We extracted retention times for molecules measured with the same reversed-phase chromatographic system (Table 2, Impact) from Massbank (Horai et al., 2010). In the following, we will refer to this dataset as Impact. All measurements are provided by the Department of Chemistry of the University of Athens (record prefix: AU). After the pre-processing (Section 3.1.1) retention time measurements of 342 different molecular structures remained. For each compound, we searched for a corresponding MS/MS spectrum in the GNPS (Wang et al., 2016) spectra database. This resulted in MS/MS spectra for 120 compounds. For each compound m_i in this set, we obtained a set of molecular candidates $M_{i} = {m_{i, j}}$ by querying the molecules in the structure database Pubchem (Kim et al., 2015) with the same molecule formula as m_i. The resulting dataset is used in our experiments as a model of data that can arise in a LC-MS/MS experiment, however, equipped with ground truth identifications due to the above construction. To calculate the IOKR score for each candidate $m_{i, j}$ as described in Section 2.3.1, we use the same MS/MS spectra kernels and molecular fingerprints as Dührkop et al. (2015). As the output kernel k_m we use a Gaussian kernel in which distances are derived from the Tanimoto kernel (Section 2.2.3): $k_{m} (m_{i}, m_{j}) = \exp (- γ | | ψ_{i} - ψ_{j} | |^{2})$ ⁠, where ψ_i and ψ_j are the feature vectors associated with the Tanimoto kernel, and $γ > 0$ is a scaling parameter. The 222 compounds without MS/MS spectra, are used as training data for the RankSVM.

3.2.2 Evaluation protocol

The metabolite identification performance is measured by the percentage of correct molecular structures along the shortest path found by dynamic programming approach presented in Section 2.3.2. In the following, we refer to this performance measure as identification accuracy. We compare our approach to integrate the MS/MS based (IOKR) scores and the predicted retention orders (D > 0) with the baseline performance, when only the IOKR scores are used (D = 0) for the identification. We randomly sample 1000 times 80 MS/MS spectra and calculate the average identification accuracy separately for different values of D.

3.2.3 Integrating IOKR scores and predicted orders

The target system in this experiment refers to Impact, as the system that provides the retention times for the MS/MS spectra. We train three different RankSVM models, the order predictor, using MACCS counting fingerprints and three different retention time training sets:

Target, $P (s_{Impact})$ ⁠: Retention times for 222 compounds measured with the Impact system. None of these compounds is part of the LS-MS/MS dataset.
Others, $P$ ⁠: Retention times for 946 unique compounds measured with different chromatographic systems (Sections 3.1.1).
Others & target, $P \cup P (s_{Impact})$ ⁠: Retention time measurements from the target and other chromatographic systems.

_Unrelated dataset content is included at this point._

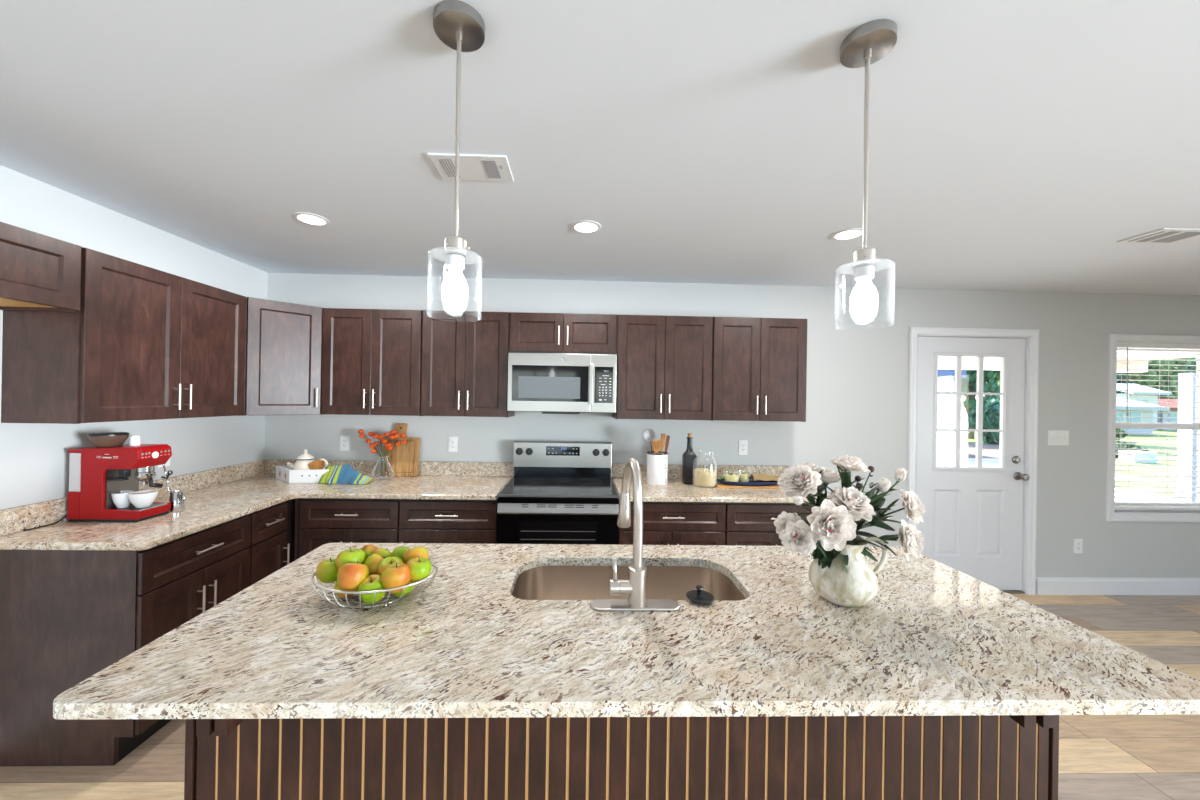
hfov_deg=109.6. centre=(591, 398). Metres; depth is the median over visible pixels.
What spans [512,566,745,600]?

Figure 5 shows the average identification accuracy from 1000 random samples of 80 MS/MS spectra for different values of D. The baseline performance when D = 0, i.e. only the IOKR scores are used, is 22.7% (shown as black solid line). When the RankSVM is trained using retention times from the target system and other chromatographic systems (Others & target) the metabolite identification accuracy can be improved up to 24.8% at D = 0.0075. This is an significant improvement over the baseline (P-value smaller $2.2 e^{- 16}$ using the one-sample t-test). With 23.9% at D = 0.01 the performance improvement is smaller when only retention times from other chromatographic systems (Others) are used, but still significant (P-value smaller $2.2 e^{- 16}$ ⁠). Using only target system retention times is not sufficient to improve the metabolite identification performance. The overall trend in the results is that the larger the training set for the RankSVM the larger improvement in metabolite identification accuracy. This observation is consistent with the results form the experiments evaluating the pairwise prediction performance of the RankSVM for different training sets (Section 3.1.4). The more retention time information is used to train the RankSVM, the more accurate the pairwise orders are predicted.

Fig. 5.

Open in new tab Download slide

Average percentage of correctly identified molecular structures for different values of D. The baseline accuracy, when only the MS/MS based IOKR scores are used (D = 0) is shown as black solid line. We plot the accuracy for three different RankSVM training sets: Target, retention time data from target system, Others, retention time data only from other systems, Others & target, both previous sets together

4 Discussion

In this paper, we have put forward a new framework for predicting the retention order of molecules in liquid chromatography, and the integration of the retention order predictions to tandem MS based metabolite identification.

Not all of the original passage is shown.